For $D=5$, I get $e=0.070334$. This generates 209 empty hypercubes.

For $D=10$, I get $e=0.205269$. This generates 644 empty hypercubes.

What I think is wrong

As pointed out below by David K, maybe the events are not independent because the each test point $Q$ is fixed when testing against all N points in the data set. Therefore, binomial probability would not apply to this analysis since we assumed 2 independently random points Z and Q but in this case, each test point Q would be fixed for multiple Z.

Intuitively, I think I need to also analyse the distribution of the probability that Z lies in the hypercube of Q for a fixed Q or to analyse something about the "cut-off" areas for when Q is closer to the corners/edges.

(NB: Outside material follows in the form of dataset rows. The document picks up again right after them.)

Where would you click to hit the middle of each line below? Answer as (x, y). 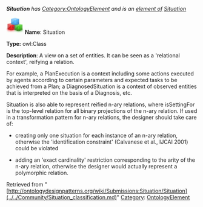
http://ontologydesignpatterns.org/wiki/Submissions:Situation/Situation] (98, 191)
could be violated (37, 148)
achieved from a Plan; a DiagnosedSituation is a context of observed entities (101, 86)
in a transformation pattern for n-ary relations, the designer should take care (101, 117)
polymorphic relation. (42, 173)
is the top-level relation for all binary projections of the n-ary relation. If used (102, 111)
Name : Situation (45, 32)
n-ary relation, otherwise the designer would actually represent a (96, 166)
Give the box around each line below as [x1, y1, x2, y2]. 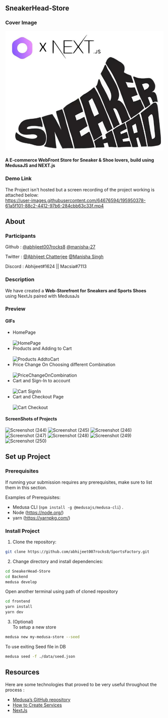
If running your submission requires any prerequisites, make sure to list [5, 479, 152, 485]
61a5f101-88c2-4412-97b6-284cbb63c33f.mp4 [5, 202, 104, 209]
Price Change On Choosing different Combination [12, 361, 116, 368]
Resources [5, 668, 40, 677]
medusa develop [5, 579, 37, 585]
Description [5, 276, 35, 283]
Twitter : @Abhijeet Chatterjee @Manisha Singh [5, 253, 104, 260]
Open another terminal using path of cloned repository [5, 588, 118, 595]
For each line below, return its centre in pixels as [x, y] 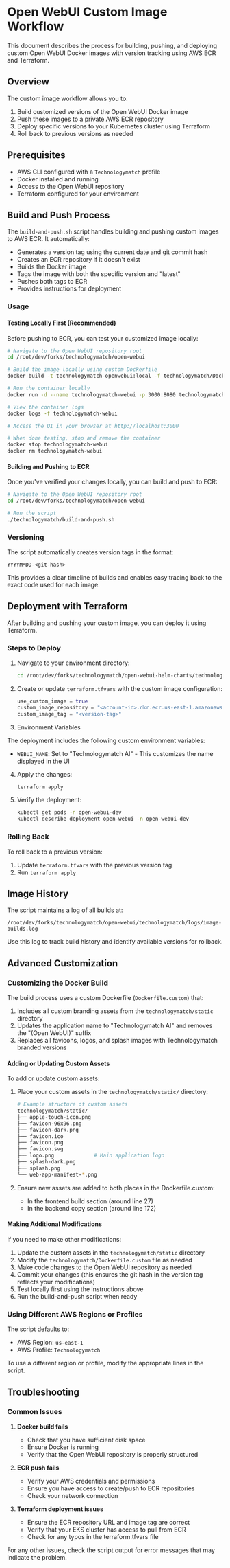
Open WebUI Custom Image [87, 12]
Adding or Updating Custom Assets [59, 1063]
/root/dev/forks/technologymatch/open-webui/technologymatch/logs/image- [115, 923]
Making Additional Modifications [55, 1224]
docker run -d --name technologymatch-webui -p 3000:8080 [91, 395]
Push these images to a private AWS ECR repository [90, 119]
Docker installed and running [58, 179]
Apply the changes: [44, 774]
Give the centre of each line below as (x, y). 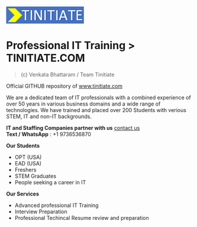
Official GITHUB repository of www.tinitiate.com (64, 86)
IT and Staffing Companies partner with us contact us (73, 127)
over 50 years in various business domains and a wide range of (83, 104)
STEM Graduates (35, 176)
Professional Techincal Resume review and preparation (82, 218)
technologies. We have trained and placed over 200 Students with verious (96, 110)
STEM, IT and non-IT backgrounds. (49, 116)
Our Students (23, 145)
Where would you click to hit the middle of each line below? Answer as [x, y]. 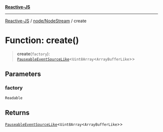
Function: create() [42, 40]
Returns [17, 113]
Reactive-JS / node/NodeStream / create [46, 21]
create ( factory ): [33, 54]
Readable [14, 98]
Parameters [23, 74]
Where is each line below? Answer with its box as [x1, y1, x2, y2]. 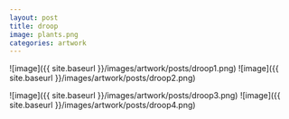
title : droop [9, 22, 59, 31]
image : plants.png [9, 30, 79, 39]
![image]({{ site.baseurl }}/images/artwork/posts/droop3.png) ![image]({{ [9, 90, 282, 101]
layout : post [9, 13, 59, 23]
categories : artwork [9, 38, 88, 48]
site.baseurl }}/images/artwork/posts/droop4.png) [9, 100, 196, 111]
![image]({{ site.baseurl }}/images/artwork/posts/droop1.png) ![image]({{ [9, 63, 279, 74]
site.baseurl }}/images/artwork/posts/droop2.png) [9, 73, 196, 84]
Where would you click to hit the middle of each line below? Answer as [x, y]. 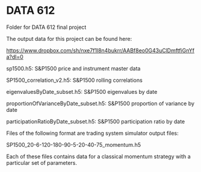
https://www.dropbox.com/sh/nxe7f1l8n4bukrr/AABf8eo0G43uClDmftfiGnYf [100, 50]
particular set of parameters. [42, 162]
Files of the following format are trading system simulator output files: [92, 133]
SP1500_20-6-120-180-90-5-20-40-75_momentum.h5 [74, 144]
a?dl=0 [15, 57]
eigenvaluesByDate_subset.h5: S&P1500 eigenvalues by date [82, 91]
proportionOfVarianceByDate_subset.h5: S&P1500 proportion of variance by [100, 103]
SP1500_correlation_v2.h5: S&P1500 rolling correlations [74, 80]
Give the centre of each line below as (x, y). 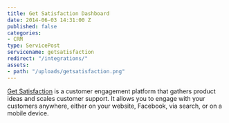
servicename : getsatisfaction (51, 53)
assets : (18, 65)
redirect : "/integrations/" (48, 59)
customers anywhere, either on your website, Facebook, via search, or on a (115, 106)
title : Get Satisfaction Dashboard (58, 13)
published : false (32, 26)
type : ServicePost (34, 46)
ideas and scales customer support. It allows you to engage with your (106, 98)
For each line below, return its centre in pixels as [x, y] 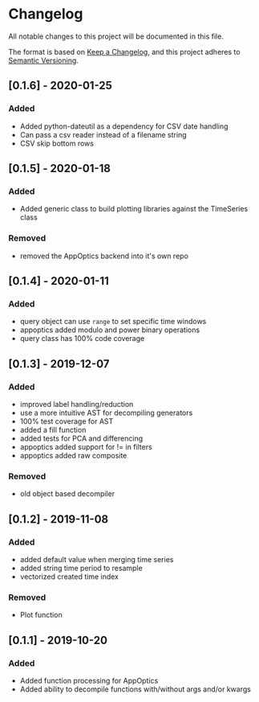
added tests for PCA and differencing [81, 438]
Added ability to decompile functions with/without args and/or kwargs [135, 689]
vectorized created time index [69, 577]
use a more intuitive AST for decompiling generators [106, 413]
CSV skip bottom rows [57, 143]
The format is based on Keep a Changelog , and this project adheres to [124, 51]
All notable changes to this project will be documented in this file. [116, 36]
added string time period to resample [81, 568]
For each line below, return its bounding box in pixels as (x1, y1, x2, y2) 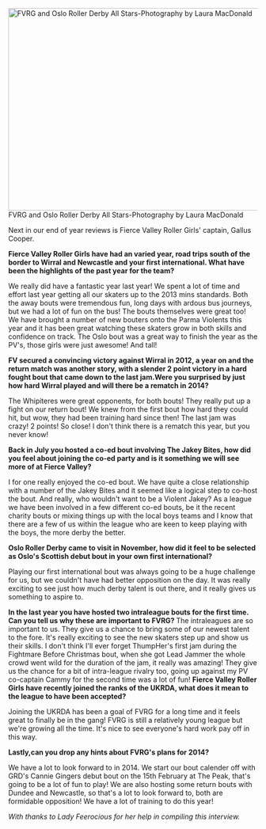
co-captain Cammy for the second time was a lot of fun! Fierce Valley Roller (8, 675, 257, 684)
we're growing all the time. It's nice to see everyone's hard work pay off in (8, 724, 250, 733)
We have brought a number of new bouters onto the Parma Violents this (8, 315, 243, 324)
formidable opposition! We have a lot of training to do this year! (8, 797, 214, 806)
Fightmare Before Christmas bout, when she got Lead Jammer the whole (8, 649, 245, 659)
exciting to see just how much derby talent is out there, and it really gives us (8, 584, 256, 593)
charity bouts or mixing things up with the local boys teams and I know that (8, 511, 253, 520)
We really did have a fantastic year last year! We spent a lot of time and (8, 281, 240, 291)
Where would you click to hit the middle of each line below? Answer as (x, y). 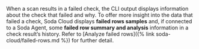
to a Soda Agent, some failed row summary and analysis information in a (97, 27)
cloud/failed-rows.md (33, 40)
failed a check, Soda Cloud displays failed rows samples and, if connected (99, 21)
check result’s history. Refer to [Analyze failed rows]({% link (81, 34)
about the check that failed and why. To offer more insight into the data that (100, 15)
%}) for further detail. (87, 40)
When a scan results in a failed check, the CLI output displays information (97, 9)
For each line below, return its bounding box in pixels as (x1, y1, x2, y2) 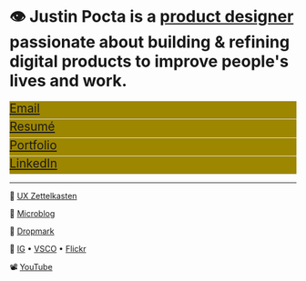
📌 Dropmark (9, 226, 55, 236)
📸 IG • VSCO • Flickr (9, 244, 87, 255)
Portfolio (9, 137, 57, 153)
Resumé (9, 119, 56, 135)
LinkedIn (9, 156, 57, 171)
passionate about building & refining (9, 32, 290, 53)
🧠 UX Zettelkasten (9, 191, 77, 202)
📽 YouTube (9, 262, 53, 273)
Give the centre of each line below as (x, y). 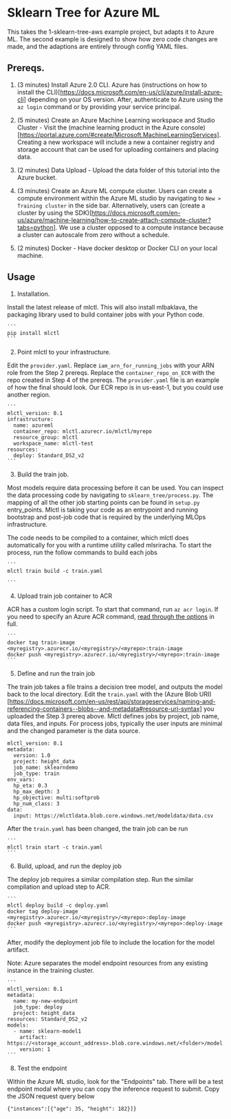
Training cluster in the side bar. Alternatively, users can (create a (111, 205)
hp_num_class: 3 (36, 804)
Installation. (33, 294)
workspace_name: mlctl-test (54, 443)
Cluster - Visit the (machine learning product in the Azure (98, 127)
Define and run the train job (56, 673)
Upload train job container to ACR (65, 596)
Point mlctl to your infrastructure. (64, 352)
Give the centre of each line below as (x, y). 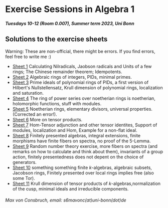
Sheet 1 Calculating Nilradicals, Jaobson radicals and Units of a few (82, 66)
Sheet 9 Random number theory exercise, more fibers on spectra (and (85, 146)
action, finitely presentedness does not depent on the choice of (78, 157)
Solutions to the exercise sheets (56, 39)
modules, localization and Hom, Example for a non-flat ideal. (75, 130)
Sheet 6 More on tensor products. (47, 119)
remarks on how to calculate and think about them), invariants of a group (88, 151)
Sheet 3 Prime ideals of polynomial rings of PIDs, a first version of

Any insights are appreciated.

1

There are 1 best solutions below

0
On

I think the error in the calculated probability is that the cases where $Q$ is in a corner do not "average out" over a large number of test points.

Let $d(A,B)$ be the $L_\infty$ distance between points $A$ and $B$, so that $d(A,B)<e$ means $A$ is in the hypercube of side $2e$ centered at $B$. Then for a large number of test points $Z,$ $Z',$ $Z'', \ldots,$ you are dealing with the events $d(Z,Q)<e,$ $d(Z',Q)<e,$ $d(Z'',Q)<e,$ and so forth. The probability of each of these events is $(2e-e^2)^D,$ as you found, but the events are not independent. So the rest of your calculations are based on a false assumption.